Treasury division
Overview

Eskom has a funding plan in place to deliver the necessary financial resources required to undertake the current build programme up to 2017. The South African government, as shareholder, recognises Eskom’s critical role in the economy and, to ensure Eskom’s financial stability, has committed R430 billion of financial support to Eskom. This consists of:
  • R350 billion in guarantees, including an additional guarantee of R174 billion provided in October 2010 (R106 billion of the guarantees have been committed)
  • R60 billion subordinated shareholder loan received in full
  • A proposed R20 billion equity injection.

The government-approved energy pricing policy aims to achieve cost-reflective tariffs that will reflect the full economic cost of supplying electricity to customers in terms of the current multi-year price determination (MYPD 2).

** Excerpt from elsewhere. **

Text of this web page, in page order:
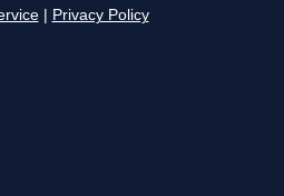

The current determination has one further 25% increase for 2012/13. In order to obtain a cost-reflective tariff, Eskom requires an additional two increases of 25% in addition to those allowed in the MYPD 2 before moving to an inflation-related increase. While at this stage Eskom’s numbers are premised on two 25% increases post MYPD 2, Eskom does review scenarios to ascertain the impact of a longer phase-in to a cost-reflective tariff.

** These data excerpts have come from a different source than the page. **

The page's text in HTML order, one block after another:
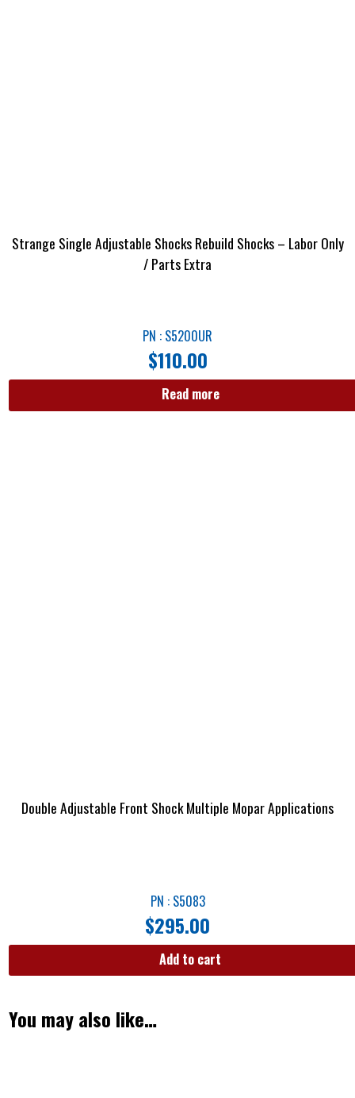
Strange Single Adjustable Shocks Rebuild Shocks – Labor Only
/ Parts Extra
PN : S5200UR
$110.00
Read more
Double Adjustable Front Shock Multiple Mopar Applications
PN : S5083
$295.00
Add to cart
You may also like…

Eskom has had discussions with government around the use of the guarantees based on Eskom’s objective of achieving a standalone investment grade credit rating by 2014/15. Government and Eskom agree that the guarantees are to be utilised as a safety net, and that Eskom needs to define any further utilisation of them taking into account market dynamics.

Looking ahead, funds for the next 12 to 18 months will be sourced mainly through a combination of issuing international and domestic bonds, export credit financing, development financing institutions and the domestic money market.  


Benchmarking

Eskom’s first Treasury priority is that of liquidity, which needs to be balanced with the management of interest rate, currency, counterparty/credit, and re-financing risks. Eskom benchmarks its Treasury activities, where possible, against external observable data. Funding is benchmarked to relevant peers at the time of financing, namely other utilities, relevant emerging markets and the Sovereign, taking into account the volume of funding required, capacity and tenor available in various markets, required covenants and profile of the borrowings.

 

The gap between government and Eskom bonds is linked to the overall interest rate cycle, overall demand for scarce tenors and the need to enhance the attractiveness of certain issuance points on the curve.

 

The spread between the US Treasury 10-year, Eskom US Bond and the RSA government US Bond.

 

The spread between the Eskom 2013 and South African government Eurobonds contracted over the credit crisis from 300 basis points to the current 27 basis points.